How much exercise do you need?
The physical activity guidelines for Australian adults aged 18 to 64 call for 2.5 to
5 hours of moderate-intensity activity per week or 1.25 to 2.5 hours of vigorous-intensity activity weekly. For the same age group, strength training is recommended at least twice a week
For older adults aged 65 and above, the recommendation is at least 30 minutes of moderate-intensity activity preferably daily plus a range of activities and elderly exercise routines that incorporate cardiovascular fitness, strength, balance, and flexibility.
- Aerobic fitness — For aerobic exercise, there’s a wide variety of options to choose from – brisk walking, jogging, water aerobics, cycling, and even hiking on a trail. If you’re always pressed for time, you work around your busy schedule to incorporate exercise into your day. Here are some excellent examples to get more active at work: take your lunch out to the park and take a brisk walk to and from the office. Skip the lift and take the stairs to your floor. Park the car far from the office or shopping centre entrance so you can add more steps to your walking total for the day. Take a break from sitting at your desk every 30 minutes and move around the office.

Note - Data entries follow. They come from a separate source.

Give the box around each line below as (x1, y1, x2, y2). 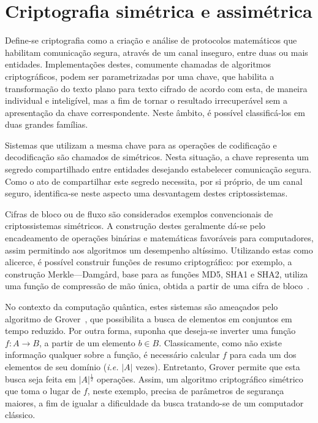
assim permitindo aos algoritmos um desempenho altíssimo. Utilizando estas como (5, 243, 313, 256)
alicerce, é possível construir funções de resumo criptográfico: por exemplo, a (5, 255, 292, 268)
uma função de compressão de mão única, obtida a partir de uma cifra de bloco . (5, 279, 309, 292)
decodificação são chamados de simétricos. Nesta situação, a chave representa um (5, 150, 309, 163)
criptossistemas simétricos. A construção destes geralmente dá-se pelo (5, 219, 266, 232)
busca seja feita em (5, 372, 77, 385)
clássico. (5, 408, 36, 421)
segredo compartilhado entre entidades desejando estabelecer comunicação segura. (5, 163, 312, 176)
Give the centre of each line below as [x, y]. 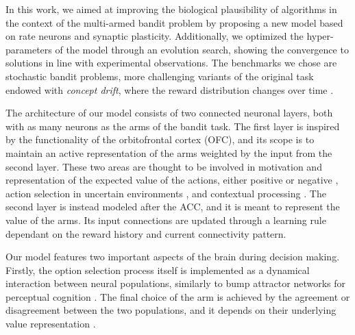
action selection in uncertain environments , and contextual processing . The [166, 193]
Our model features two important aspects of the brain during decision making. [173, 257]
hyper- [320, 36]
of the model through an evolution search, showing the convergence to [202, 49]
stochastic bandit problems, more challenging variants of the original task [160, 76]
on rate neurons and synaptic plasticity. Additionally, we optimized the [155, 36]
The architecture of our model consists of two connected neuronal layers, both [169, 113]
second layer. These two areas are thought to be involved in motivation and [164, 166]
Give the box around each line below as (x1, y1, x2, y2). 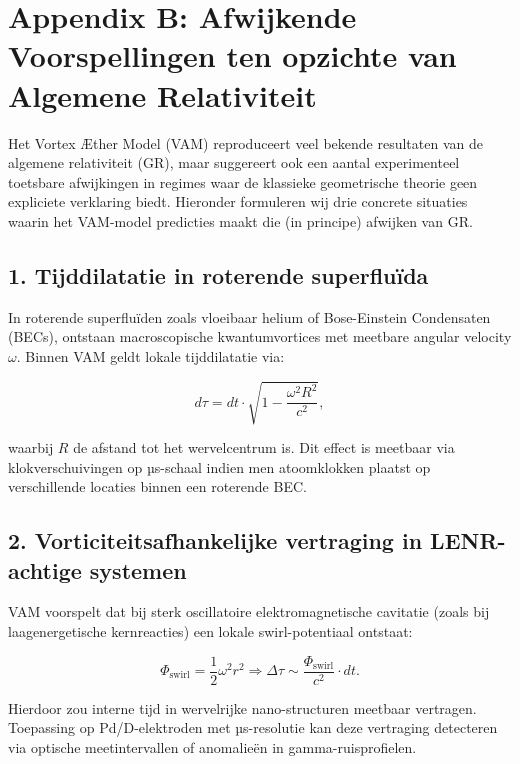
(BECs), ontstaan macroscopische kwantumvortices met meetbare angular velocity (8, 326, 512, 347)
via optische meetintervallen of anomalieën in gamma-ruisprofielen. (8, 736, 417, 757)
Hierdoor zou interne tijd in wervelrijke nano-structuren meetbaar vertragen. (8, 697, 477, 718)
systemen (89, 554, 187, 585)
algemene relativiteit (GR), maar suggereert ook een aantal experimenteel (8, 152, 460, 173)
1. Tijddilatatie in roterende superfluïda (8, 259, 429, 290)
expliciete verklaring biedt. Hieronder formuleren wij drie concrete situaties (8, 191, 468, 212)
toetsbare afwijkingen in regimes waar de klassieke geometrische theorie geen (8, 171, 478, 192)

At home, you can ditch binge-watching the TV, go outdoors, and play with the whole family instead. Get the kids involved in gardening. For errands, you can walk or ride a bike instead of driving to the supermarket. The possibilities are practically endless.
- Build your strength – For strength training, you can use body weight, free weights, machines, or resistance bands to build strength and endurance. Exercise resistance bands are convenient, allowing you to train using resistance even at home, with no fancy and expensive equipment to buy. Strive to work out all the major muscle groups during each session.

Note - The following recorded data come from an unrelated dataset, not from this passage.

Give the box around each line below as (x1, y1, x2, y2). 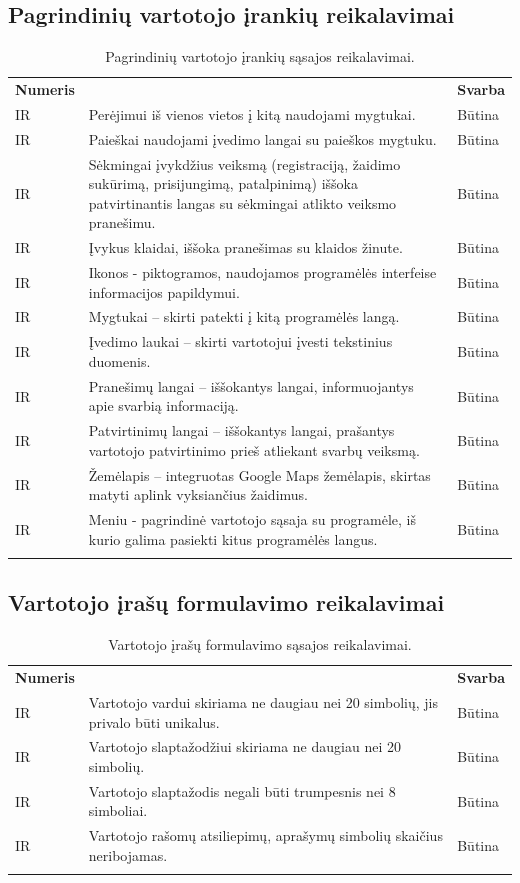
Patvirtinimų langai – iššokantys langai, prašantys (88, 420, 395, 441)
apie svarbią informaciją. (88, 395, 239, 416)
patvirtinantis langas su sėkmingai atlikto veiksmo (88, 192, 397, 213)
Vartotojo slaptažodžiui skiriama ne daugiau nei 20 (88, 736, 401, 757)
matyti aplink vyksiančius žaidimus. (88, 484, 308, 505)
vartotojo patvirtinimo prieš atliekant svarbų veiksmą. (88, 439, 420, 460)
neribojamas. (88, 844, 168, 865)
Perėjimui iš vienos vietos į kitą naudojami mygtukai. (88, 103, 416, 124)

A good exercise band workout routine may include pectoral presses for the chest, lateral raises or presses for the shoulders, bent-over rows for the back, squats for the legs, and bicep curls and triceps extensions for the arms.

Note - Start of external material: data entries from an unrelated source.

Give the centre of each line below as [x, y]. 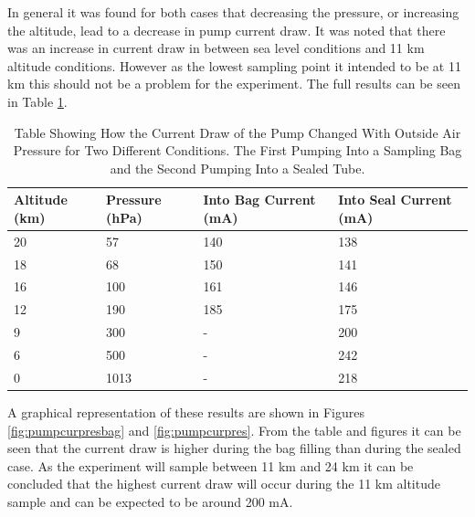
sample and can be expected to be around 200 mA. [150, 501]
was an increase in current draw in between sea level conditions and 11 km [216, 48]
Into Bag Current [259, 200]
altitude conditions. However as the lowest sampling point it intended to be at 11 [234, 65]
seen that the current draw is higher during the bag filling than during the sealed [234, 448]
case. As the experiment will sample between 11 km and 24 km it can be [211, 465]
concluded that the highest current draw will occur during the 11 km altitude [224, 484]
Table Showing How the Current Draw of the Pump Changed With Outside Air [237, 132]
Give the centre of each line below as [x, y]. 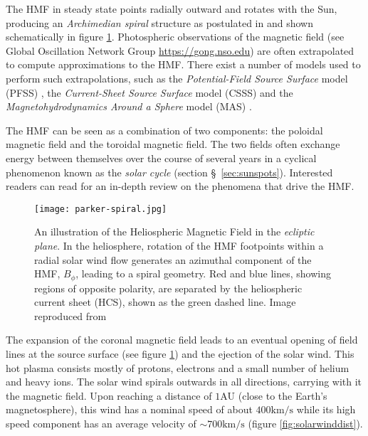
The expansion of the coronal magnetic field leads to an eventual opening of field [182, 340]
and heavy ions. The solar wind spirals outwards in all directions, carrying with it [184, 382]
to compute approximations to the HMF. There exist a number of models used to [183, 64]
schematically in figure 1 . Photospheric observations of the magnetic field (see [175, 37]
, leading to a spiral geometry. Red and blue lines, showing [203, 273]
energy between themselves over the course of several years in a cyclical [161, 158]
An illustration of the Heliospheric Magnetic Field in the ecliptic [174, 232]
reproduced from [70, 315]
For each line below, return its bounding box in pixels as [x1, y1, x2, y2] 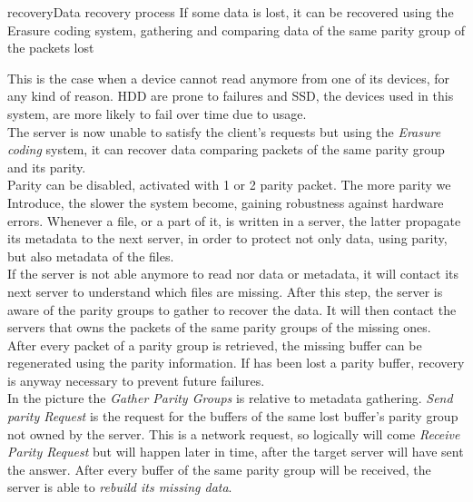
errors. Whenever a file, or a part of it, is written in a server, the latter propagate [7, 211, 461, 230]
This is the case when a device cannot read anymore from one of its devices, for [7, 68, 449, 87]
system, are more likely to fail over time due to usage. [7, 103, 307, 123]
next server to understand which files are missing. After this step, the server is [7, 281, 443, 300]
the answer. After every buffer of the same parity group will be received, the [7, 459, 431, 478]
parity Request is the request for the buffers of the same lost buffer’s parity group [7, 407, 458, 426]
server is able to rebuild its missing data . [7, 477, 232, 497]
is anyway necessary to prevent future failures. [7, 370, 265, 389]

- Train for flexibility – Doing a stretching exercise routine for all the major muscle groups is highly recommended to maintain your mobility as well as prevent injuries. To get optimal results, experts advise spending at least 60 seconds for each stretching exercise and holding the stretch for at least 15-20 seconds. Alternatively, you can also get into yoga or Tai-chi as these practices incorporate stretching into their moves.
Start spending less time sitting and more time moving
If you’re ready to leave the comfort of your couch and start exercising, consulting an Exercise Physiologist is a step in the right direction. Our Allied Health Team in Clinic in Elizabeth and all our other locations are always ready to give you an assessment of your functional capacity, prescribe an appropriate exercise program to your health condition and goals, and keep track of your progress. Give our experts a call today at 1300 090 931 to jumpstart your journey toward better health and well-being.
Exercise is too important to relegate to the background when life becomes hectic. Adopt these strategies to incorporate physical activity into your busy day and enlist the help of your Exercise Physiologist. Your body will thank you for taking the extra step to make exercise, not an extracurricular activity but a healthy habit that is part of your life.